Is gauging the swings of prices in stocks important to high-frequency trading?

Apparently, IBM thinks so.

This could explain why it just obtained a patent for a method for estimating current volatility of price of a security based on high-frequency trading and pricing data. The International Business Machines Corporatioreceived U.S. Patent US7865332 for a “scaled exponential smoothing for real time histogram” on January 4, 2012.

“This might give an IBM an edge with its low-latency trading solutions,” says John Bollinger, president and founder of Bollinger Capital Management and the creator of Bollinger Bands, a tool for assessing expected stock action. “But I’m surprised IBM patented this. If Harry Markowitz had patented his model, it’s likely only a few people would have ever used it.”

A Nobel Memorial Prize winner in Economic Sciences, Markowitz developed the HM Model or Mean Variance Model which is designed to show investors how to reduce risk.

It also could prove beneficial to traders.”It is useful to be able to predict impending stock volatility levels - as it enables trading firms to tune the selection and configuration of automated trading strategies to be the most effective in the market conditions,” says Dr. John C. Bates, chief technology officer, Progress Software.
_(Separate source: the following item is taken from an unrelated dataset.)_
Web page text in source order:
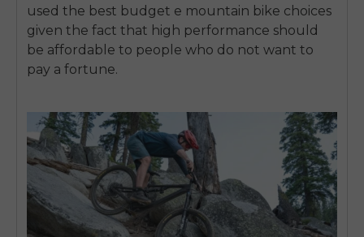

“For instance, a trader may use market volatility to tune the way algorithms participate in the market, based, for example, on the relative movements of share prices versus their sector, index, future, or the balance of buy and sell orders in the market,” Bates notes. “An algorithm can respond differently depending on whether a share price is developing favorable or adverse short-term momentum. If, for example, a stock is favorably or adversely mispriced, based on your real-time analysis, an algorithm might increase or decrease its trade sizes accordingly. “

The patent covers:  

1. a method comprising:

receiving high frequency trading and pricing data for a security;

estimating current volatility of price of said security based on said high frequency trading and pricing data;

forecasting future volatility of said price using two or more volatility forecasting models;

back-testing each of said two or more models out-of-sample;

ranking said two or more models in terms of reliability of each of said models, over a recent period of time, for said security; and

reporting volatility forecasts of each of said models to a user, along with each model's reliability ranking.
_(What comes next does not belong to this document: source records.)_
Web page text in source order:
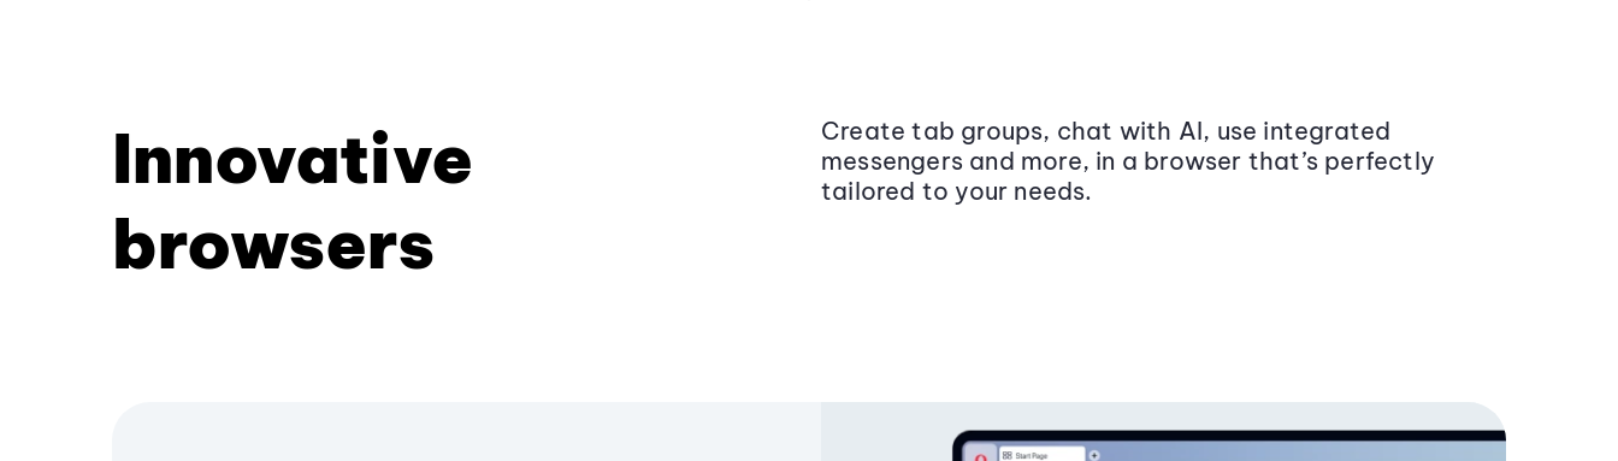
Innovative
browsers
Create tab groups, chat with AI, use integrated
messengers and more, in a browser that’s perfectly
tailored to your needs.

2. A method as in claim 1, further comprising reporting a current volatility estimate for said security.

3. A method as in claim 1, wherein current volatility is estimated using historical volatility estimation.

4. A method as in claim 1, wherein current volatility is estimated using implied volatility estimation.

5. A method as in claim 1, wherein bid-ask bounce, missing trades, and overnight closes are taken into account when estimating current volatility of price of said security based on said high frequency trading and pricing data.